The hon. Member for Middlesbrough says that he will build on Hampel, but it is we who will be watching the developments on Hampel. As another successful exercise following the comparable successes of Cadbury and Greenbury, we shall be here to deal with them as we are doing tonight.

Question put and agreed to.

Resolved,


Madam Deputy Speaker (Dame Janet Fookes): With permission, I shall put together the motions relating to delegated legislation.
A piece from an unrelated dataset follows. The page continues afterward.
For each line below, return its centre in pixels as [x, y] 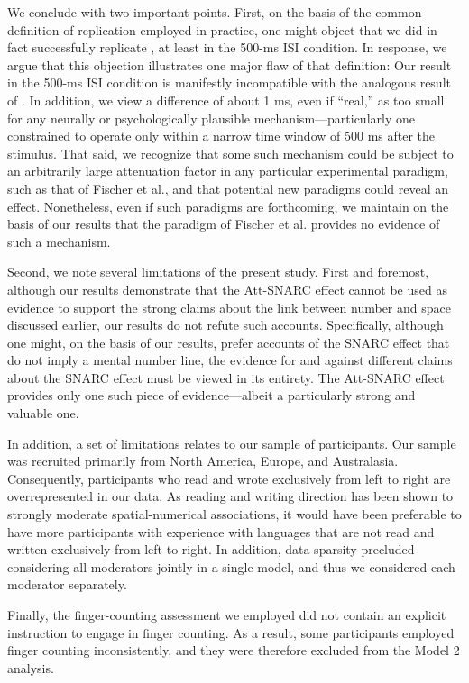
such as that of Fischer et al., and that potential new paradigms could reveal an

Motion made, and Question put forthwith, pursuant to Standing Order No. 101(6) (Standing Committees on Delegated Legislation),

Social Security


3 Mar 1997 : Column 679


    That the draft Social Security (Jobseeker's Allowance and Mariners' Benefits) (Miscellaneous Amendments) Regulations 1997, which were laid before this House on 17th February, be approved.

    Contracting Out


    That the draft Contracting Out (Functions of the Registrar General in relation to authorising re-registration of births) Order 1997, which was laid before this House on 11th February, be approved.

    Rating and Valuation


    That the draft British Gas plc. (Rateable Values) (Scotland) Amendment Order 1997, which was laid before this House on 11th February, be approved.


    That the draft Non-Domestic Rating (Chargeable Amounts for Small Hereditaments) Amendment Regulations 1997, which were laid before this House on 12th February, be approved.


    That the draft British Gas plc (Rateable Values) (Amendment) Order 1997, which was laid before this House on 12th February, be approved.